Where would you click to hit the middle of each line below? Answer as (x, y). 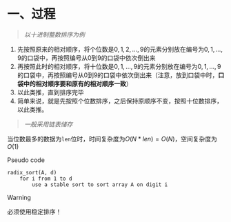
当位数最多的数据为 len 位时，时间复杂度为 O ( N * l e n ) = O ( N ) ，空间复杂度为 (112, 139)
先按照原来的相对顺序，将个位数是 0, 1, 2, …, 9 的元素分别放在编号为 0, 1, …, (120, 49)
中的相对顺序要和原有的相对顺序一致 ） (78, 83)
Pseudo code (26, 160)
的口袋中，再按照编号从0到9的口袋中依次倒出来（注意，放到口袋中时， (118, 75)
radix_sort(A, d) (32, 172)
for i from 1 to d (46, 179)
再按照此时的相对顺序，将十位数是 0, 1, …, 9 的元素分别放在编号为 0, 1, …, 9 (119, 66)
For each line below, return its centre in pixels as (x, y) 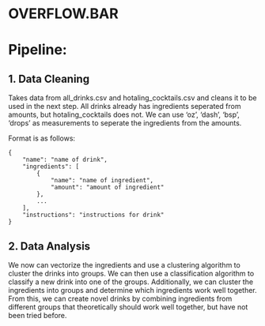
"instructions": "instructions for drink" (93, 215)
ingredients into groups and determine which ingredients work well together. (132, 290)
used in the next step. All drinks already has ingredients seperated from (125, 107)
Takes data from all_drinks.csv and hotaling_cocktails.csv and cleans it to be (132, 98)
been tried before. (38, 315)
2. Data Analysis (49, 246)
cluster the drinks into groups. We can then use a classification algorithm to (131, 274)
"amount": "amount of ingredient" (107, 187)
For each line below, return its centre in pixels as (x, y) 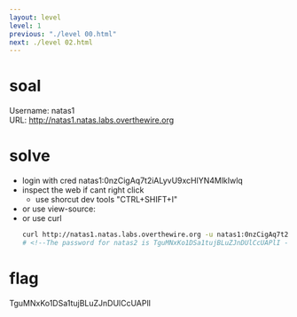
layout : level (35, 17)
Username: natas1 (42, 111)
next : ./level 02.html (51, 42)
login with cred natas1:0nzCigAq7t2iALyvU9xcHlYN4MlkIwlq (133, 181)
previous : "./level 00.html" (63, 34)
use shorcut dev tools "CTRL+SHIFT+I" (106, 200)
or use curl (42, 218)
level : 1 (25, 26)
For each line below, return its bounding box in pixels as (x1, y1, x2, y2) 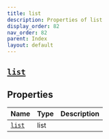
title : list (7, 10, 41, 17)
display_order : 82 (7, 23, 60, 29)
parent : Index (7, 36, 48, 42)
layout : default (7, 42, 53, 49)
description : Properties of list (7, 16, 103, 23)
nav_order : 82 (7, 29, 48, 36)
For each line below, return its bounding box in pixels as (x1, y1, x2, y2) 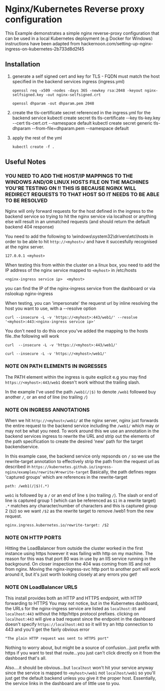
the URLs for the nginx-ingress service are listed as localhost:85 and (5, 605, 146, 611)
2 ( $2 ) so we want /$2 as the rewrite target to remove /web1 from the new (5, 508, 154, 514)
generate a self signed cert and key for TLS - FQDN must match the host (12, 73, 160, 79)
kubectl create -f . (12, 144, 55, 149)
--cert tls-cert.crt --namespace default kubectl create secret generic (12, 120, 153, 126)
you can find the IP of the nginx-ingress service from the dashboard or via (5, 286, 156, 292)
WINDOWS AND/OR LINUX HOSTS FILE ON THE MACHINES (5, 179, 149, 186)
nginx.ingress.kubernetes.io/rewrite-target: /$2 (5, 523, 109, 528)
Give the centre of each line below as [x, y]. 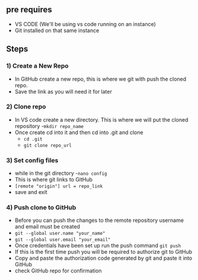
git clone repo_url [48, 145]
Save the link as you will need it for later [63, 91]
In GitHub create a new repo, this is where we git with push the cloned [100, 79]
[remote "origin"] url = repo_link [59, 186]
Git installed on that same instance [57, 30]
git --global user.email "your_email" [63, 240]
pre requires [29, 10]
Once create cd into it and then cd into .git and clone [79, 132]
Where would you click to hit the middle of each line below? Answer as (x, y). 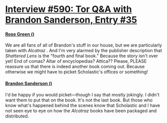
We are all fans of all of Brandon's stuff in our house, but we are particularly (84, 45)
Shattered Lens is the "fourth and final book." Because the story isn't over (82, 56)
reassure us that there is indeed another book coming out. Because (75, 67)
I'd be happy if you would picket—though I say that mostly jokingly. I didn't (82, 94)
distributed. (17, 116)
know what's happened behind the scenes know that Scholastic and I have (82, 105)
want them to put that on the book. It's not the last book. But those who (79, 100)
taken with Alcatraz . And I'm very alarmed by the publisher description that (84, 51)
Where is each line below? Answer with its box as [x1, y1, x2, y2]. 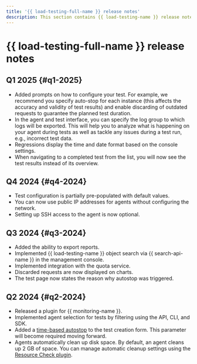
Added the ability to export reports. [14, 243, 100, 251]
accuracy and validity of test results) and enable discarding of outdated [14, 103, 188, 111]
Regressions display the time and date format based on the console [14, 141, 178, 148]
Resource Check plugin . [14, 351, 73, 358]
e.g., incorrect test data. [14, 135, 73, 142]
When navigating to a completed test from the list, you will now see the [14, 153, 186, 161]
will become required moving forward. [14, 332, 107, 339]
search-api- [154, 250, 184, 257]
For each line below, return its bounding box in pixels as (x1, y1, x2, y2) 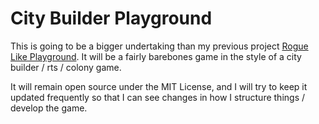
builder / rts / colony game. (10, 61, 122, 73)
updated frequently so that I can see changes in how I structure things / (10, 91, 306, 103)
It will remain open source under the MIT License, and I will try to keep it (10, 80, 308, 92)
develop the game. (10, 102, 88, 114)
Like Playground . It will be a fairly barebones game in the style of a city (10, 50, 302, 62)
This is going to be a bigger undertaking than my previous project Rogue (10, 40, 309, 52)
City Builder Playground (10, 7, 213, 30)
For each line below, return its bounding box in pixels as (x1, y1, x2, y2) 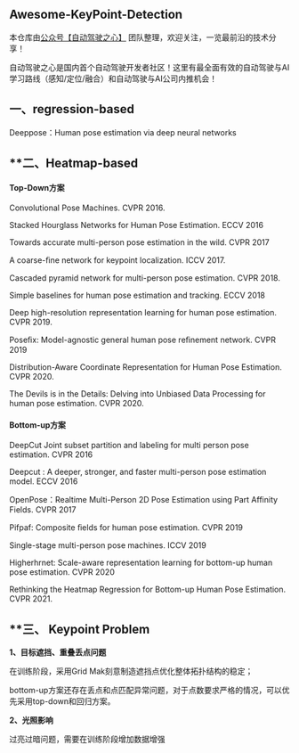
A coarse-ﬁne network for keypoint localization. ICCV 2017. (9, 255, 226, 266)
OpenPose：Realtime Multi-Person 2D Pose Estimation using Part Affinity (9, 495, 279, 505)
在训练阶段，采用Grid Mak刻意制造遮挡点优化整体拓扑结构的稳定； (9, 666, 254, 676)
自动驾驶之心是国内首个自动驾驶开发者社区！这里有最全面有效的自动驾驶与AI (9, 61, 290, 72)
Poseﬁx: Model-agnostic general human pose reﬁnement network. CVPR (9, 334, 276, 346)
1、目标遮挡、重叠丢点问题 (9, 647, 107, 658)
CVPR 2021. (9, 593, 53, 604)
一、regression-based (9, 102, 135, 117)
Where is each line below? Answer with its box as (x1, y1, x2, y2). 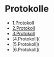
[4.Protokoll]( (12, 36, 40, 42)
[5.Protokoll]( (12, 41, 40, 47)
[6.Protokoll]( (12, 46, 40, 52)
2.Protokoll (12, 25, 35, 31)
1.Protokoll (12, 20, 34, 26)
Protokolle (5, 3, 49, 15)
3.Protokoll (12, 30, 35, 36)
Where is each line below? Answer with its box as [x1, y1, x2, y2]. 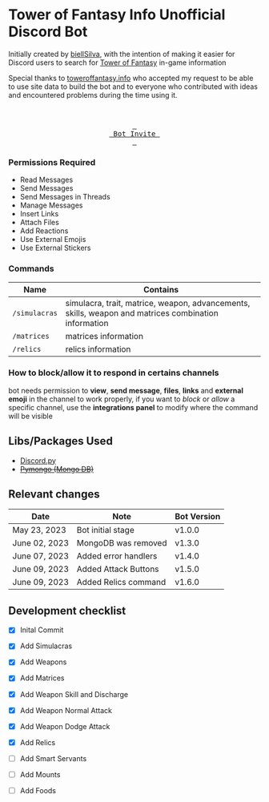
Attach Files [19, 218, 60, 228]
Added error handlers [76, 550, 158, 562]
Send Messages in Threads [19, 192, 110, 202]
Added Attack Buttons [76, 563, 159, 574]
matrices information [65, 330, 144, 341]
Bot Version [175, 511, 221, 522]
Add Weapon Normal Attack [19, 705, 112, 715]
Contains [143, 284, 179, 295]
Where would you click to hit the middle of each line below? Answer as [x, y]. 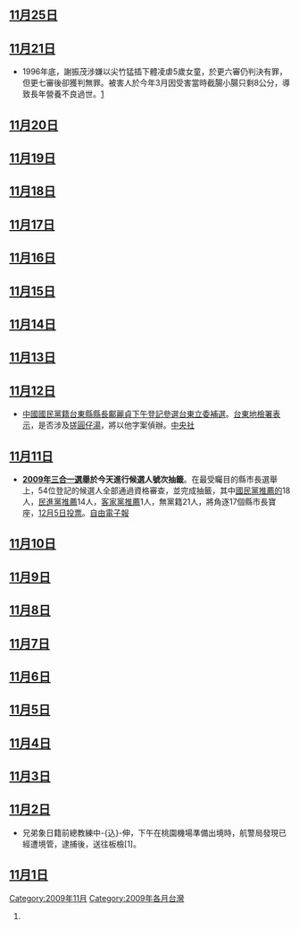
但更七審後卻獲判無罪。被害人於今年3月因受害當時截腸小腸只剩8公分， [152, 83]
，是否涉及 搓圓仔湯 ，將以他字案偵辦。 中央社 [112, 425]
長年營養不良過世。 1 [67, 94]
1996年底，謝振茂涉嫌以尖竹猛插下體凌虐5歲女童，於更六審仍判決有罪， [154, 72]
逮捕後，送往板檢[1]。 [101, 844]
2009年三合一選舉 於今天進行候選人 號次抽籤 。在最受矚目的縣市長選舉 [150, 479]
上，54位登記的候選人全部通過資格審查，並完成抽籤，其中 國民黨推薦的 [152, 490]
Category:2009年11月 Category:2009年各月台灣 [97, 898]
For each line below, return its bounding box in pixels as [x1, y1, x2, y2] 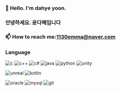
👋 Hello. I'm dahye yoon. [5, 5, 67, 12]
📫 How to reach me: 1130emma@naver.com [5, 33, 116, 40]
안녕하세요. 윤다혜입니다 [5, 19, 61, 26]
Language [5, 49, 31, 56]
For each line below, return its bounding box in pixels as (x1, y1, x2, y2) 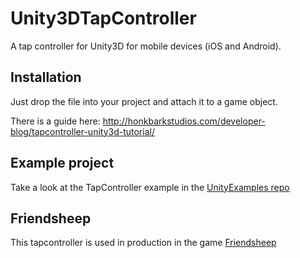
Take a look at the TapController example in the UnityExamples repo (10, 181, 290, 193)
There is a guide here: (10, 115, 101, 127)
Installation (10, 69, 82, 86)
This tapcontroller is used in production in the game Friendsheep (10, 237, 277, 249)
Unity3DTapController (10, 7, 197, 30)
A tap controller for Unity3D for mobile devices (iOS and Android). (10, 40, 282, 52)
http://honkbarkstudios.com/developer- (102, 115, 266, 127)
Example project (10, 155, 115, 172)
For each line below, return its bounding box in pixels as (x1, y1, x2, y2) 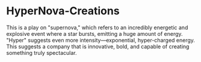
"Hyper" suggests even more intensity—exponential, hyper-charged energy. (6, 36, 196, 44)
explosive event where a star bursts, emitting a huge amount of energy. (6, 30, 183, 37)
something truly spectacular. (6, 49, 77, 56)
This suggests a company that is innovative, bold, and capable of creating (6, 43, 190, 50)
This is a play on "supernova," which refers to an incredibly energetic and (6, 24, 188, 31)
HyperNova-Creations (6, 4, 120, 18)
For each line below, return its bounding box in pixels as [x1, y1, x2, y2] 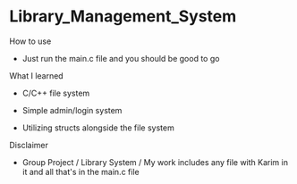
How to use [9, 36, 52, 46]
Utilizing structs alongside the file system [21, 122, 174, 133]
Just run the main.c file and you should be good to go [21, 53, 220, 63]
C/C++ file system [21, 88, 90, 98]
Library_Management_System [9, 6, 237, 27]
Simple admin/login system [21, 105, 123, 115]
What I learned [9, 70, 64, 81]
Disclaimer [9, 139, 49, 150]
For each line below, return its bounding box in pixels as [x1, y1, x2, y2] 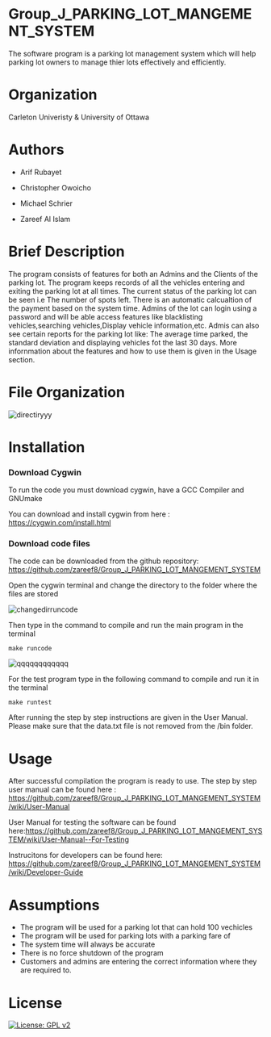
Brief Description [8, 243, 125, 261]
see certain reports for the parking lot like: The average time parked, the [8, 328, 248, 339]
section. [8, 354, 35, 364]
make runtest [8, 699, 52, 707]
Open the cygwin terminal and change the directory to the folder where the [8, 580, 258, 590]
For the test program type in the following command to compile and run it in [8, 675, 260, 684]
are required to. [19, 965, 72, 975]
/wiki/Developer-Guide [8, 868, 84, 877]
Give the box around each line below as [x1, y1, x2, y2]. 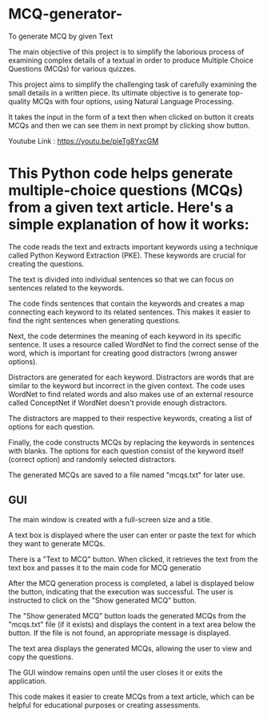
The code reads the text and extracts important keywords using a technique [8, 241, 258, 251]
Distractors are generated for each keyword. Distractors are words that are [8, 372, 254, 382]
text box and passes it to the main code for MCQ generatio [8, 562, 201, 572]
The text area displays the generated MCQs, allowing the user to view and [8, 643, 253, 653]
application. [8, 675, 47, 686]
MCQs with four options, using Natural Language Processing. [32, 96, 234, 106]
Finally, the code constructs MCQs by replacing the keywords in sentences [8, 437, 255, 447]
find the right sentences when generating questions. [8, 315, 181, 325]
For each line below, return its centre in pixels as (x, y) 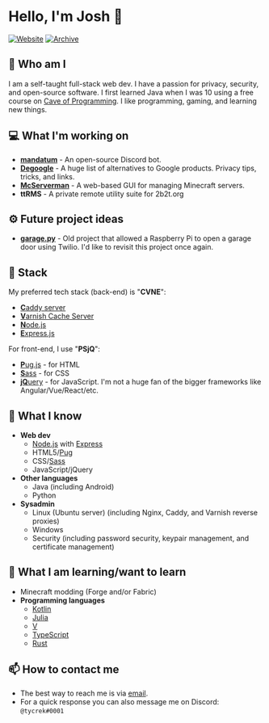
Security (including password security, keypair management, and (141, 538)
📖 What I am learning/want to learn (97, 572)
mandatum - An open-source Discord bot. (90, 159)
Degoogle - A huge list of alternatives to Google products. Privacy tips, (138, 168)
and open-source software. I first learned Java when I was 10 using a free (131, 92)
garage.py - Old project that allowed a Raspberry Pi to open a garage (136, 238)
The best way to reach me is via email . (84, 693)
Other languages (49, 478)
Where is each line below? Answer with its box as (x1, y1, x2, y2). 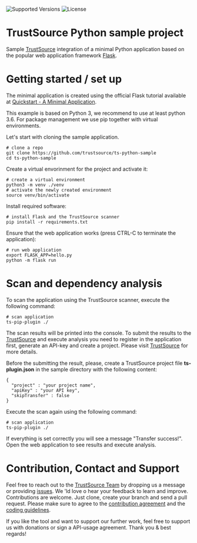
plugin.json (6, 365, 35, 373)
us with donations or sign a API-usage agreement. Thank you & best (6, 524, 172, 531)
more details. (6, 348, 38, 355)
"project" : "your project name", (11, 382, 96, 388)
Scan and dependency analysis (6, 277, 163, 291)
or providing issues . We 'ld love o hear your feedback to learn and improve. (6, 487, 188, 494)
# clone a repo (6, 145, 44, 151)
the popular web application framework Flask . (6, 52, 118, 59)
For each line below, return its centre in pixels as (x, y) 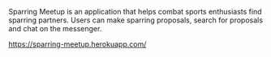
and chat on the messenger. (55, 28)
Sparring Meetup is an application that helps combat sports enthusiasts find (135, 12)
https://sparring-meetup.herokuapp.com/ (77, 44)
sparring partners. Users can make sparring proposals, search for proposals (136, 20)
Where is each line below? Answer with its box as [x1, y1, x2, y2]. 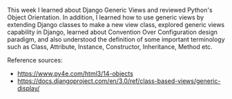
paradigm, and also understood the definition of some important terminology [7, 35, 226, 44]
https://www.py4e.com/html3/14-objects [17, 69, 133, 78]
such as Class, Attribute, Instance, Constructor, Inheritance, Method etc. [7, 43, 213, 51]
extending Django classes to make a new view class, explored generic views [7, 21, 225, 28]
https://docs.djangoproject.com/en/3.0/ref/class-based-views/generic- [17, 77, 221, 85]
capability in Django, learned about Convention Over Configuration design [7, 28, 218, 36]
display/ [17, 84, 40, 92]
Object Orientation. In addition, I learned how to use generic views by [7, 13, 204, 21]
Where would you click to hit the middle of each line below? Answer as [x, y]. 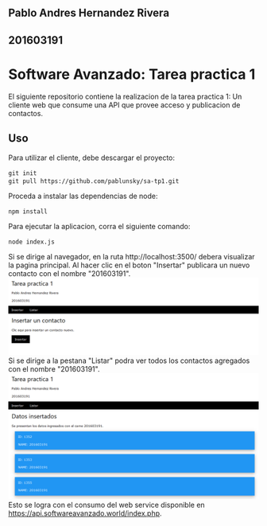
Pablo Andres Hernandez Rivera [89, 13]
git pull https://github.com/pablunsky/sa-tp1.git [94, 181]
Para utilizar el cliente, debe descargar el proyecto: [92, 158]
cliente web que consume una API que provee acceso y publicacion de [124, 105]
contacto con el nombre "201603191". [70, 273]
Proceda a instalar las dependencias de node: [83, 196]
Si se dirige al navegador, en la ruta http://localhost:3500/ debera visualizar [132, 256]
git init [23, 173]
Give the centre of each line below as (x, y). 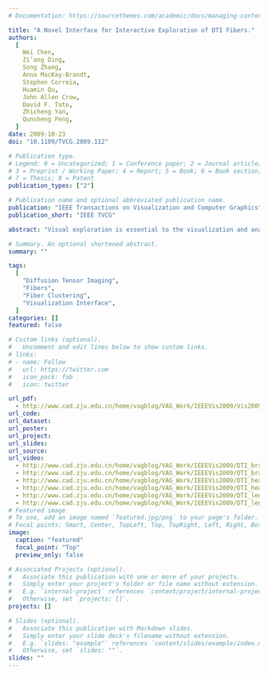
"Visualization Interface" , (69, 303)
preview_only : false (49, 555)
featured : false (35, 325)
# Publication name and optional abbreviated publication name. (117, 201)
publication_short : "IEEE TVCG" (62, 215)
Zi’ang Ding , (44, 60)
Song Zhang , (42, 68)
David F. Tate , (48, 105)
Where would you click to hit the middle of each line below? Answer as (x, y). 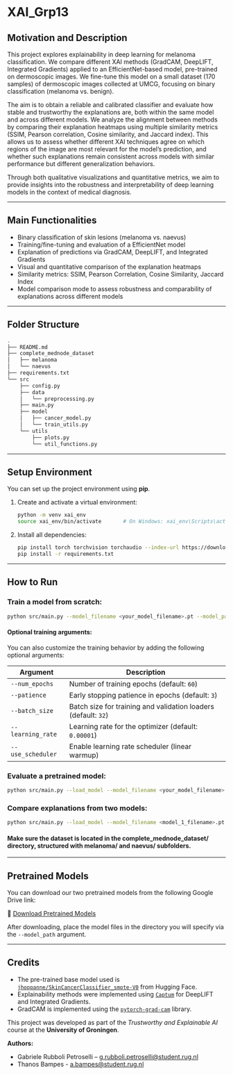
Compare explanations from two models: (77, 808)
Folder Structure (43, 325)
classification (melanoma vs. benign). (61, 91)
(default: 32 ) (89, 715)
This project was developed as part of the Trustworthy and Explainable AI (113, 1022)
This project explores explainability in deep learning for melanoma (102, 54)
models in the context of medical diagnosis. (69, 192)
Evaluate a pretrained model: (57, 776)
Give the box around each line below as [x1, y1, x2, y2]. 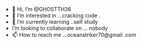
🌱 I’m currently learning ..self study [11, 18, 98, 25]
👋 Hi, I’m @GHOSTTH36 [11, 6, 72, 12]
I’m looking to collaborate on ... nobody [11, 24, 109, 32]
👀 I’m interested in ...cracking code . [11, 12, 101, 19]
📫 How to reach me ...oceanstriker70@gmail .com [11, 32, 136, 38]
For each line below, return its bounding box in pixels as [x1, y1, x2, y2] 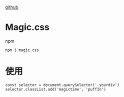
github [5, 4, 18, 10]
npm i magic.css [5, 47, 39, 53]
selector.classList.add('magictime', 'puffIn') [5, 87, 106, 92]
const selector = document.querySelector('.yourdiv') [5, 82, 120, 88]

**What to do**: Everything from the line above that contains "3.Protokoll (12, 30, 35, 36)" down to the line that contains "This is a play" must be reproduced exactly, both ends included. Omit the pictures.

**Answer to this problem**:
3.Protokoll (12, 30, 35, 36)
Where is each line below? Answer with its box as [x1, y1, x2, y2]. 
Attach Files [19, 218, 60, 228]
Added error handlers [76, 550, 158, 562]
Send Messages in Threads [19, 192, 110, 202]
Added Attack Buttons [76, 563, 159, 574]
matrices information [65, 330, 144, 341]
Bot Version [175, 511, 221, 522]
Add Weapon Normal Attack [19, 705, 112, 715]
Contains [143, 284, 179, 295]
Where would you click to hit the middle of each line below? Answer as [x, y]. 
但更七審後卻獲判無罪。被害人於今年3月因受害當時截腸小腸只剩8公分， [152, 83]
，是否涉及 搓圓仔湯 ，將以他字案偵辦。 中央社 [112, 425]
長年營養不良過世。 1 [67, 94]
1996年底，謝振茂涉嫌以尖竹猛插下體凌虐5歲女童，於更六審仍判決有罪， [154, 72]
逮捕後，送往板檢[1]。 [101, 844]
2009年三合一選舉 於今天進行候選人 號次抽籤 。在最受矚目的縣市長選舉 [150, 479]
上，54位登記的候選人全部通過資格審查，並完成抽籤，其中 國民黨推薦的 [152, 490]
Category:2009年11月 Category:2009年各月台灣 [97, 898]
For each line below, return its bounding box in pixels as [x1, y1, x2, y2] 
👋 Hello. I'm dahye yoon. [5, 5, 67, 12]
📫 How to reach me: 1130emma@naver.com [5, 33, 116, 40]
안녕하세요. 윤다혜입니다 [5, 19, 61, 26]
Language [5, 49, 31, 56]
For each line below, return its bounding box in pixels as (x1, y1, x2, y2) 
Take a look at the TapController example in the UnityExamples repo (10, 181, 290, 193)
There is a guide here: (10, 115, 101, 127)
Installation (10, 69, 82, 86)
This tapcontroller is used in production in the game Friendsheep (10, 237, 277, 249)
Unity3DTapController (10, 7, 197, 30)
A tap controller for Unity3D for mobile devices (iOS and Android). (10, 40, 282, 52)
http://honkbarkstudios.com/developer- (102, 115, 266, 127)
Example project (10, 155, 115, 172)
For each line below, return its bounding box in pixels as (x1, y1, x2, y2) 
"Hyper" suggests even more intensity—exponential, hyper-charged energy. (6, 36, 196, 44)
explosive event where a star bursts, emitting a huge amount of energy. (6, 30, 183, 37)
something truly spectacular. (6, 49, 77, 56)
This suggests a company that is innovative, bold, and capable of creating (6, 43, 190, 50)
This is a play on "supernova," which refers to an incredibly energetic and (6, 24, 188, 31)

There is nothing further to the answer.